Professor Emeritus Lawrence M. Aleamoni is a psychometrician.  I am not exactly sure what that means, but I assure you that it does not mean “tax expert.”  Actually, it seems that one may not have to have taken a single accounting course to be a psychometrician.

Professor Aleamoni many years ago established a corporation in which to operate his “outside” consulting and work activities.  In the years before the Tax Court – 2010, 2011, and 2012 – the corporation was taxed as a C corporation.  Professor Aleamoni and his wife owned 50% of the corporation and his children owned the other 50%.  So far, so good.

In the years in question, Professor Aleamoni made loans to the corporation.  In each of those years, the corporation duly recorded the loans as shareholder loans (liabilities) on its balance sheet in its tax return.  In each of those years, the corporation reported gross income and deductions that yielded “negative taxable income,” or what we accounting cognoscenti call a “loss.”  One could logically conclude that the losses were funded by the shareholder loans.  Nothing’s wrong with this.
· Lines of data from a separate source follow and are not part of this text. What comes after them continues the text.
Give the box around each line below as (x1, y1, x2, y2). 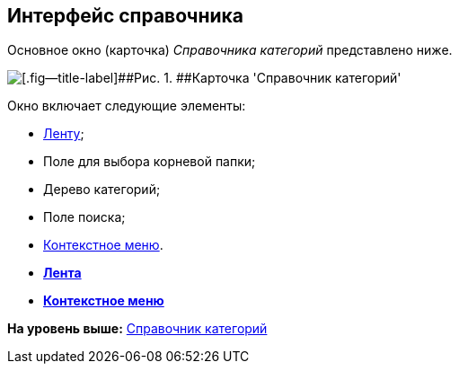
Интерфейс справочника (7, 4, 244, 27)
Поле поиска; (43, 209, 126, 225)
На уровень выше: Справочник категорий (7, 321, 268, 337)
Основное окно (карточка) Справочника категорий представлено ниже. (7, 42, 453, 58)
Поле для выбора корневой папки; (43, 154, 256, 170)
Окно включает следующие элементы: (7, 98, 246, 114)
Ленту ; (43, 126, 84, 142)
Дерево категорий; (43, 181, 161, 198)
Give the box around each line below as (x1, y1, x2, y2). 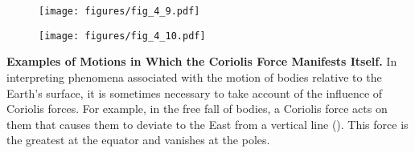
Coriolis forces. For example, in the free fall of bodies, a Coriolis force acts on (6, 100, 388, 117)
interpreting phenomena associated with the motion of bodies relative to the (6, 68, 382, 85)
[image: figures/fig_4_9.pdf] (39, 6, 200, 17)
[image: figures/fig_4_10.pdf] (39, 30, 206, 42)
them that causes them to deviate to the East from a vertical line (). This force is (6, 115, 409, 132)
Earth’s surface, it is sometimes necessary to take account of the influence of (6, 84, 383, 101)
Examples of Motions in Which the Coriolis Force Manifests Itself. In (6, 53, 397, 70)
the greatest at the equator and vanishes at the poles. (6, 131, 270, 148)
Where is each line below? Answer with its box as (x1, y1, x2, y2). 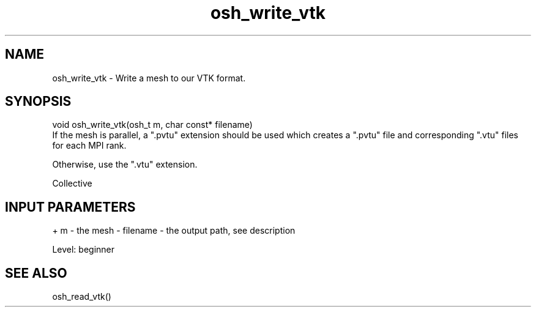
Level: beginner (52, 244, 114, 255)
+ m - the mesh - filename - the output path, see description (52, 225, 296, 236)
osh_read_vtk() (52, 291, 111, 302)
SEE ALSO (5, 265, 67, 281)
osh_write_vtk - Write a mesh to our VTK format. (52, 72, 246, 83)
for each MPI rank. (52, 140, 127, 151)
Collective (52, 178, 92, 189)
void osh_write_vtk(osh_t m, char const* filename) (52, 119, 253, 130)
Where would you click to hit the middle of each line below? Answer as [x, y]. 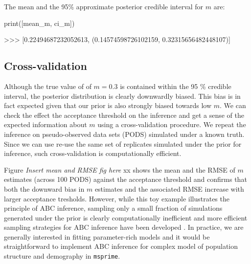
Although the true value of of [48, 86]
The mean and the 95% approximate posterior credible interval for [104, 6]
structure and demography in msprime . [62, 256]
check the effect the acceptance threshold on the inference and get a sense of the [124, 115]
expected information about [46, 124]
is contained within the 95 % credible [176, 86]
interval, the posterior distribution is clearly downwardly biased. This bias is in [122, 96]
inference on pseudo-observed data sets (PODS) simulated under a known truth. [124, 134]
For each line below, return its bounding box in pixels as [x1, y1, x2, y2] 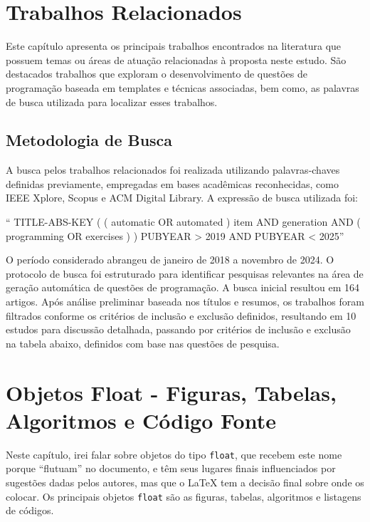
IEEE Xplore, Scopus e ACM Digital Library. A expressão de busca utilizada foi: [6, 190, 358, 205]
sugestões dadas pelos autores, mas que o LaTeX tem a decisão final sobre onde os [6, 474, 364, 489]
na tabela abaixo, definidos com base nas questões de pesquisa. [6, 335, 280, 350]
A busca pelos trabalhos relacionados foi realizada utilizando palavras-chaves [6, 162, 340, 177]
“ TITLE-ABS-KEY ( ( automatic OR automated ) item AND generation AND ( [6, 214, 361, 229]
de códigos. [6, 503, 54, 518]
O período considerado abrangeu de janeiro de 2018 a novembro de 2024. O [6, 252, 334, 267]
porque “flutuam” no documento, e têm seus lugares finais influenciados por [6, 461, 336, 476]
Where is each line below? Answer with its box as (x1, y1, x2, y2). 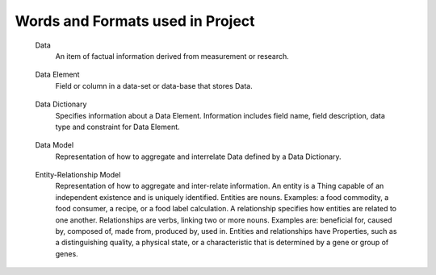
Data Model (35, 140, 74, 150)
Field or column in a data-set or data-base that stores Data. (55, 81, 254, 90)
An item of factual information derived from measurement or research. (55, 51, 290, 60)
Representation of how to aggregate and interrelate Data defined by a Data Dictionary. (55, 152, 342, 161)
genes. (55, 248, 78, 258)
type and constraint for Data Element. (55, 122, 181, 131)
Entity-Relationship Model (35, 170, 121, 180)
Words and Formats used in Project (15, 12, 255, 30)
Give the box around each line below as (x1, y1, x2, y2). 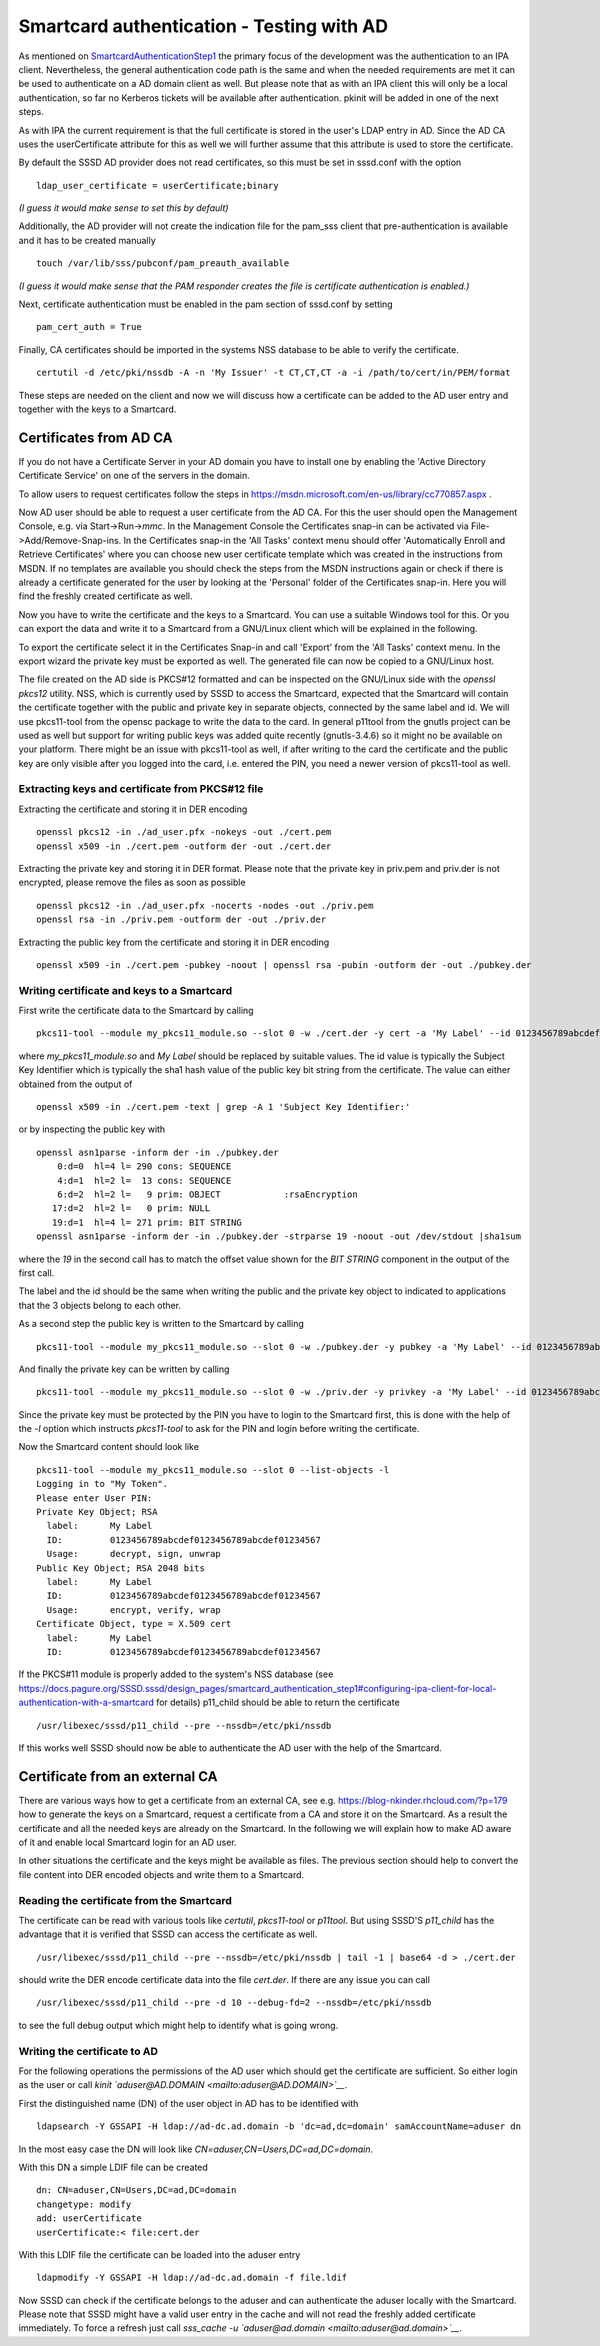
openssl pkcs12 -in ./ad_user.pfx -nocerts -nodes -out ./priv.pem (36, 900, 374, 911)
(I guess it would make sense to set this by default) (18, 202, 229, 214)
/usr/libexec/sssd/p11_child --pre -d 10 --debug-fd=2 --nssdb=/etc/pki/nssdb (36, 1997, 432, 2009)
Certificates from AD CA (18, 429, 173, 446)
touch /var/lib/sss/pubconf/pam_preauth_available (36, 258, 290, 269)
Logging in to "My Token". (36, 1478, 169, 1490)
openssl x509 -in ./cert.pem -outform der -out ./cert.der (36, 840, 332, 852)
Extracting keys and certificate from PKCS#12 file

At the same time that the loans were being recorded by the corporation as being a liability to the shareholder, such shareholder was not recording the loans as assets on his books.  Professor Aleamoni was reporting the advances as deductions on Schedule C of his tax return, entitling them “Personal Loan to Business.”  So, Professor Aleamoni was deducting the payments that he was making to his corporation that was not reporting such payments as income and was apparently using that money to pay for deductions that caused the losses for the corporation.  Oops, on so many fronts.

I would wager that sometime about the third or fourth week of an Accounting 101 class, the students would unanimously recognize that you can’t do what Professor Aleamoni did.

Professor Aleamoni went on to argue that the IRS had not caught this problem on a prior audit.  Thus, says he, the IRS cannot bring up the issue in this later audit.  Wrong.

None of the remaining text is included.